We know that two charged bodies  either attract or repel each other. Like charges repel each others and unlike charges attract each others.  Coulomb’s Law attempts to define the force that is exerted when the two bodies are attracted or repelled because of their charges.


Coulomb’s Law states that:


The force exerted between two stationary point charges:


i. Is directly proportional to the product of charge strength of the two charges.


ii. Is inversely proportional to the square of distance between the two charges.


Mathematically the Coulomb’s law can be represented as:
F \propto Q_1 \times Q_2 \;\;\;\; ..i                   and                        F \propto \frac{1}{r^2} \;\;\;\; ..ii


Where, F = Force of attraction between the two particles ,Q1 = charge of first particle , Q2 = charge of second particle and r = distance between the two particles.


Combining equation i and ii we get:
F \propto \dfrac{Q_1 \times Q_2}{r^2}


Now if we replace the proportionality by the constant of proportionality (K ) then we get:


F = K \times \dfrac{Q_1 \times Q_2}{r^2}


The constant of proportionality (K ) is called the Dielectric Constant and given as :


K = K_e \times \frac{1}{\epsilon_r}
Where, K_e Is the Coulomb’s constant or electrostatic constant and


\epsilon _r = relative Permittivity.


The Value of Coulomb’s Constant is:


K_e = \dfrac{1}{4 \pi . \epsilon _0} ,                   Where, \epsilon _0 = Permittivity of vacuum.

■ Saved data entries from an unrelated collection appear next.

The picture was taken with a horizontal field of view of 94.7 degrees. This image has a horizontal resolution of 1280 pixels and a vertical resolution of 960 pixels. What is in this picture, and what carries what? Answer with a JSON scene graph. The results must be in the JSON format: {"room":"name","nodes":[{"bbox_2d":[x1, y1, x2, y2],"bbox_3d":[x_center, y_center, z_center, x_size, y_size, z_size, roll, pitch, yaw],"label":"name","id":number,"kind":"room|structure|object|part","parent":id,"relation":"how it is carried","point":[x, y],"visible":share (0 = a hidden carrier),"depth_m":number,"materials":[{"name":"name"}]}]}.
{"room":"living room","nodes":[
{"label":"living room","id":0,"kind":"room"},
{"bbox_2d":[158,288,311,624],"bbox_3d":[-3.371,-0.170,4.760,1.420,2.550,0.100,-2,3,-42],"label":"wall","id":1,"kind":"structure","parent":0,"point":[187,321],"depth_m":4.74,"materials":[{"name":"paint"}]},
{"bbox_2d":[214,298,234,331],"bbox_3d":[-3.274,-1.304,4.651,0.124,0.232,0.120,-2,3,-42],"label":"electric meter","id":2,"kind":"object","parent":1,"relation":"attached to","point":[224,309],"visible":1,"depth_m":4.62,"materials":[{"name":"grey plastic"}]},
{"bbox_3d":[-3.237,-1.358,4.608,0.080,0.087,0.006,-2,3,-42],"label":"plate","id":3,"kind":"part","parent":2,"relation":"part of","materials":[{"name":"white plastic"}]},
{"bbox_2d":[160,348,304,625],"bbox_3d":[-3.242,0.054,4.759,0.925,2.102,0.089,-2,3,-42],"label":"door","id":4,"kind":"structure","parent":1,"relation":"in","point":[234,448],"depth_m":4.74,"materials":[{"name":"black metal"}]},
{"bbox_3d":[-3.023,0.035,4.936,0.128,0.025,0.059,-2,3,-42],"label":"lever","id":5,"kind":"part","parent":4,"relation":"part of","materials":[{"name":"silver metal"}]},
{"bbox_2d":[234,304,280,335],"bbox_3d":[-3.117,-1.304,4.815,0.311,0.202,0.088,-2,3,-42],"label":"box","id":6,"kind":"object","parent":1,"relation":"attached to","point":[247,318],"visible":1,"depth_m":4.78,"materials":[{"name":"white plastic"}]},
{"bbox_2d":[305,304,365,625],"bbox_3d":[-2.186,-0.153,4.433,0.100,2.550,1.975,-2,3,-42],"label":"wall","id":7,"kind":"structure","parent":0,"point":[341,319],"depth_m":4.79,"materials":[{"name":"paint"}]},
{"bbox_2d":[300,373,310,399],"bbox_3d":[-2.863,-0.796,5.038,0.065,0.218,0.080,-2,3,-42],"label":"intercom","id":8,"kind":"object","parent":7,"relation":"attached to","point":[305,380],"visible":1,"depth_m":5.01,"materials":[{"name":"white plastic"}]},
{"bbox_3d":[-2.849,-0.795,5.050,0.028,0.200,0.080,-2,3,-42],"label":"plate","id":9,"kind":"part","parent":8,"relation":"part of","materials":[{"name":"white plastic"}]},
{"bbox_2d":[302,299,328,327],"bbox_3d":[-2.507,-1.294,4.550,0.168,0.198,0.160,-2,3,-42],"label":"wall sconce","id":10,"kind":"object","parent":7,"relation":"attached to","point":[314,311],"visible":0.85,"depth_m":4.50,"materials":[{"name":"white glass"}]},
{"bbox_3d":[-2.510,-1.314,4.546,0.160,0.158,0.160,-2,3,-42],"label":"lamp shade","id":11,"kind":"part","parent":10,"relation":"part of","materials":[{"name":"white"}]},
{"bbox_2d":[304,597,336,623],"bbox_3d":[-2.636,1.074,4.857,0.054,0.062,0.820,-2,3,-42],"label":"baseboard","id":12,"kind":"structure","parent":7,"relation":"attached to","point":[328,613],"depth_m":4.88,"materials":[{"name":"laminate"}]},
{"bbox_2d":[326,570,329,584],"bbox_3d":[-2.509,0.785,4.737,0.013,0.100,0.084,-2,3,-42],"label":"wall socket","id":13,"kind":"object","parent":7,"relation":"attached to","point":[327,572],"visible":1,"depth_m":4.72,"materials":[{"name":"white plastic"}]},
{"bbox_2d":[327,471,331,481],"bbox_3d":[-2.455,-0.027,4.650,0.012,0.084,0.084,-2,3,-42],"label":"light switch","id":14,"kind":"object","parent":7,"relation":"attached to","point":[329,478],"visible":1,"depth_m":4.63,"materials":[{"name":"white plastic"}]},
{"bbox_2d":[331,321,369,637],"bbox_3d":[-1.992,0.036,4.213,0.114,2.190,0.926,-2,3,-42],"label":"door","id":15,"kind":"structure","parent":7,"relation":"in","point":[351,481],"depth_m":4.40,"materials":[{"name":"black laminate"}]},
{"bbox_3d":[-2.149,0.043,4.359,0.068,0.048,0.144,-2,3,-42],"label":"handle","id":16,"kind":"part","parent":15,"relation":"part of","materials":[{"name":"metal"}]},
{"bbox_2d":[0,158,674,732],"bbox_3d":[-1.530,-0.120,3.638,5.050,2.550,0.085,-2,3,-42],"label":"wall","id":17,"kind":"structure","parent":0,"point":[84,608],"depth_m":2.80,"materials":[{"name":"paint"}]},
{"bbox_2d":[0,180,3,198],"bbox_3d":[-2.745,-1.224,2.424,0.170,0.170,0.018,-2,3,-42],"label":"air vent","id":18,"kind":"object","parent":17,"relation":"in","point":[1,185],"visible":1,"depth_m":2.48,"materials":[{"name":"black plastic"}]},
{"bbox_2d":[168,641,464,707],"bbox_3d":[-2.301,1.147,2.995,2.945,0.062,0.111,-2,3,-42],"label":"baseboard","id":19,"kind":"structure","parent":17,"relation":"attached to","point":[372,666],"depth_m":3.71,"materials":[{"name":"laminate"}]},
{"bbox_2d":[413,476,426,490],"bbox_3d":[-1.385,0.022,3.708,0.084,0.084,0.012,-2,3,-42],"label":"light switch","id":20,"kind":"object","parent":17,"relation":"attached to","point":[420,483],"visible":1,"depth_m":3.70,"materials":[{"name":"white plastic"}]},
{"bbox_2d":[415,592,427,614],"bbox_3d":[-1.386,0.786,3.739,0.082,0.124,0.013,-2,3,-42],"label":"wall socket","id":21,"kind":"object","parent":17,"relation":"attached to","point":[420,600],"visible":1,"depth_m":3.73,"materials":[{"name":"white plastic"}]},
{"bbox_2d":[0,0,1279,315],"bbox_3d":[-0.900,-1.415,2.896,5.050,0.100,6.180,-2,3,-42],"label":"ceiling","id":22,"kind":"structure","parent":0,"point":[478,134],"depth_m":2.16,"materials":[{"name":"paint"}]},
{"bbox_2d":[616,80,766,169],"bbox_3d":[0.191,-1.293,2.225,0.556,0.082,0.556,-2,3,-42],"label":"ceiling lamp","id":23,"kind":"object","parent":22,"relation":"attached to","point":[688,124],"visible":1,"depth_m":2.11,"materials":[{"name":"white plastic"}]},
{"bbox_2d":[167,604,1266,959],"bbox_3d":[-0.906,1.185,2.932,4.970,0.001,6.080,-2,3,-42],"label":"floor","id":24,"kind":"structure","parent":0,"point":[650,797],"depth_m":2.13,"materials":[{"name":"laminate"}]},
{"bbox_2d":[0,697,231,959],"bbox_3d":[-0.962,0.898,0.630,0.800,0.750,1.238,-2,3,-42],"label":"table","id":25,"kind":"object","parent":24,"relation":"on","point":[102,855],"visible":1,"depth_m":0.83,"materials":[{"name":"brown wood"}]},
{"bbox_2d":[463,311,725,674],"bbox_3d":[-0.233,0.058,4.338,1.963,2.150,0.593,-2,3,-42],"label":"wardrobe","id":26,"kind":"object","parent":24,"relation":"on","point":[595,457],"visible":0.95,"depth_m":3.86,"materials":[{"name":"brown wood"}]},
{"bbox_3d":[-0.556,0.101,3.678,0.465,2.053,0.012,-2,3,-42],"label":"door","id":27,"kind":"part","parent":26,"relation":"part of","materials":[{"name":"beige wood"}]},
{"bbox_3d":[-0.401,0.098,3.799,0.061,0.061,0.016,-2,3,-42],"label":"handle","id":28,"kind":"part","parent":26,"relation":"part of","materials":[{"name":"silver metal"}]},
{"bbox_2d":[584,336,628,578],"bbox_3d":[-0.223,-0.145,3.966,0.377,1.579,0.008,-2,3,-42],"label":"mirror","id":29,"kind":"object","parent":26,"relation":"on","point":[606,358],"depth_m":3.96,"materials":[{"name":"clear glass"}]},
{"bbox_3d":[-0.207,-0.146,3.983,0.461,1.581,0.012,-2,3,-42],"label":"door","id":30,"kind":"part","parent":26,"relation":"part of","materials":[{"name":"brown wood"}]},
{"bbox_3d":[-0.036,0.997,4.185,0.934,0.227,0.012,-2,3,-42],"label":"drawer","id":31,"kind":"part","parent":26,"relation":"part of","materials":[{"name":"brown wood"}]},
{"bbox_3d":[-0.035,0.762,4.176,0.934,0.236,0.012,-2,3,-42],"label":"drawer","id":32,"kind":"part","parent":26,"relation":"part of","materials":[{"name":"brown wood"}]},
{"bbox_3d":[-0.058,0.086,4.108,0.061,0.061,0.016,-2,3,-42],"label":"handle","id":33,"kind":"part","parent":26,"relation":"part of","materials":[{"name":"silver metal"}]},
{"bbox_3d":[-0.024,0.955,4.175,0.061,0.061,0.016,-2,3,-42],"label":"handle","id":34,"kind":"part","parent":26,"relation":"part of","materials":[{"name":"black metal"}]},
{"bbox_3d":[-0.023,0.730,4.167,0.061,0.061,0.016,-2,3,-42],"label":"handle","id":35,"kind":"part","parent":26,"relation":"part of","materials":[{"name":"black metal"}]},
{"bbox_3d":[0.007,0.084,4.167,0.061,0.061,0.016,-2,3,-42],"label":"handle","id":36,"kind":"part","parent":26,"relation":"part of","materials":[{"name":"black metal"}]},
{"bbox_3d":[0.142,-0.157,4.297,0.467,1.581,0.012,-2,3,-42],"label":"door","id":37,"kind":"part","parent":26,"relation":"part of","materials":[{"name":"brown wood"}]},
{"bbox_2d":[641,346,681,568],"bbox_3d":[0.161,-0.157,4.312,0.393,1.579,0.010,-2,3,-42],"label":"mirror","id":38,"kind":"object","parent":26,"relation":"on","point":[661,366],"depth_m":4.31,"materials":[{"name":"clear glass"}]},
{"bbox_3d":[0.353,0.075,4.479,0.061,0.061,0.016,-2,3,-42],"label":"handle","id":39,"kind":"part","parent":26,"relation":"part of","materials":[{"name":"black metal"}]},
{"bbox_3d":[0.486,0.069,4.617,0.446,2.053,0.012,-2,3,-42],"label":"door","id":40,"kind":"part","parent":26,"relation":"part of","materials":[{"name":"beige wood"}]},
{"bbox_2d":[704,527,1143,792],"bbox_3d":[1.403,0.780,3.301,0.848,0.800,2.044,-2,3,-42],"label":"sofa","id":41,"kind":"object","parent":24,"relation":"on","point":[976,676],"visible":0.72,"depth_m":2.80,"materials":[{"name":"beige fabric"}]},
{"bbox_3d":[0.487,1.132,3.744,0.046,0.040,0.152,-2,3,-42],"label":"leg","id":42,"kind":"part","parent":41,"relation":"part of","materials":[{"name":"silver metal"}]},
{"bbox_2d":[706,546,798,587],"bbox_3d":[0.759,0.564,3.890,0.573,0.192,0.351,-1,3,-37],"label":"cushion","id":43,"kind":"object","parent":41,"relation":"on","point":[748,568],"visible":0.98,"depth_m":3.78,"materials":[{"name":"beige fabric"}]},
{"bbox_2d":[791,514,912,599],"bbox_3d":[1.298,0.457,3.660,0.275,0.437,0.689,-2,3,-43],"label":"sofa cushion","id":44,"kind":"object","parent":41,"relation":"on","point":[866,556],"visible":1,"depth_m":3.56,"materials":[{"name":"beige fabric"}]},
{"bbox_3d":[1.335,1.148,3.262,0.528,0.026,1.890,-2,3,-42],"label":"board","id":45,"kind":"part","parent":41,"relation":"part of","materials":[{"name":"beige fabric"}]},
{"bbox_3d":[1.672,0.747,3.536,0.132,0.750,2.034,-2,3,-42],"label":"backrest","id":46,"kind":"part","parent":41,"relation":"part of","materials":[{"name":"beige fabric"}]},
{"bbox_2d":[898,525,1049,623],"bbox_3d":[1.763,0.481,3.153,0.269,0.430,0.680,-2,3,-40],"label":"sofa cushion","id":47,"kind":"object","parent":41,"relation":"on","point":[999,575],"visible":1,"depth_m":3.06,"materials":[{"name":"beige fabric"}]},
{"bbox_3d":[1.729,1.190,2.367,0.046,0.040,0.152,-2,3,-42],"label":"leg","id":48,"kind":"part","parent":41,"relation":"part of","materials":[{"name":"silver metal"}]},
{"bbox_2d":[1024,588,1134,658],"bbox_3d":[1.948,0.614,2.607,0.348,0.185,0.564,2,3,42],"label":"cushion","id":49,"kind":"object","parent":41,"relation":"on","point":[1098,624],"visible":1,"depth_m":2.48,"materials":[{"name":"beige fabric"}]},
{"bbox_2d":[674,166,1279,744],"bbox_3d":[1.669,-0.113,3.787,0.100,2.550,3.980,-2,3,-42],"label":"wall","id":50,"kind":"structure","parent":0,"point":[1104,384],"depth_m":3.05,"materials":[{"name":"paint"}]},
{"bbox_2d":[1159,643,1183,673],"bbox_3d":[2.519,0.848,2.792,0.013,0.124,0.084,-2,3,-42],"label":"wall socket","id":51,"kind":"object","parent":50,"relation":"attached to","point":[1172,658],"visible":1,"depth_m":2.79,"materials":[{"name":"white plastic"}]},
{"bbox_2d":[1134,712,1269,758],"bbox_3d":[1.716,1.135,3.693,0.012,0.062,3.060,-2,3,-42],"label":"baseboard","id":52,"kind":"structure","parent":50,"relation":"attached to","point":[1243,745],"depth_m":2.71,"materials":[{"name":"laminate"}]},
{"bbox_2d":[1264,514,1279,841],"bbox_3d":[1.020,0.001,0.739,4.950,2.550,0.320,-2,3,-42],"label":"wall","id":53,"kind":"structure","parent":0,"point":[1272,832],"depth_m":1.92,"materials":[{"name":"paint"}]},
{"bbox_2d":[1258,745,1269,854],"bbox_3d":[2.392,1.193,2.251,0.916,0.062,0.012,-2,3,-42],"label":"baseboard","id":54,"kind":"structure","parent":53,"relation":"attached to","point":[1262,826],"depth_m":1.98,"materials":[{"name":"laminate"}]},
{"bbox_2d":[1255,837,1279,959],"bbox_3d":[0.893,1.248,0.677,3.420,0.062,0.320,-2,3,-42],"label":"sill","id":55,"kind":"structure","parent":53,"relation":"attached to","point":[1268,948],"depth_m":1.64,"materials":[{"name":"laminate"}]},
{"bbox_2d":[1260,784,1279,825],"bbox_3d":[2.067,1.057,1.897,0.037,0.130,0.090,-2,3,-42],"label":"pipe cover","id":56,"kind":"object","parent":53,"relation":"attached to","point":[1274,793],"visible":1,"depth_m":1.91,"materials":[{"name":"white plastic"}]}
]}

Thus, The final formula of  Coulomb’s Law after we place the value of constant of proportionality (K ) can be summarized as following:


F = \dfrac{Q_1 \times Q_2}{4 \pi \epsilon_0 \epsilon_r r^2}


And the exact value of Coulomb’s Constant is:
K_e = \dfrac{1}{4 \pi 8.854 \times 10 ^{-12}} = 8.9875 \times 10^9 N.m^2.C^{-2}


Coulomb’s Law is valid only under following circumstances:


a. The two charged bodies should be  a point charge.


b. The two charged points should be stationary with respective to each others.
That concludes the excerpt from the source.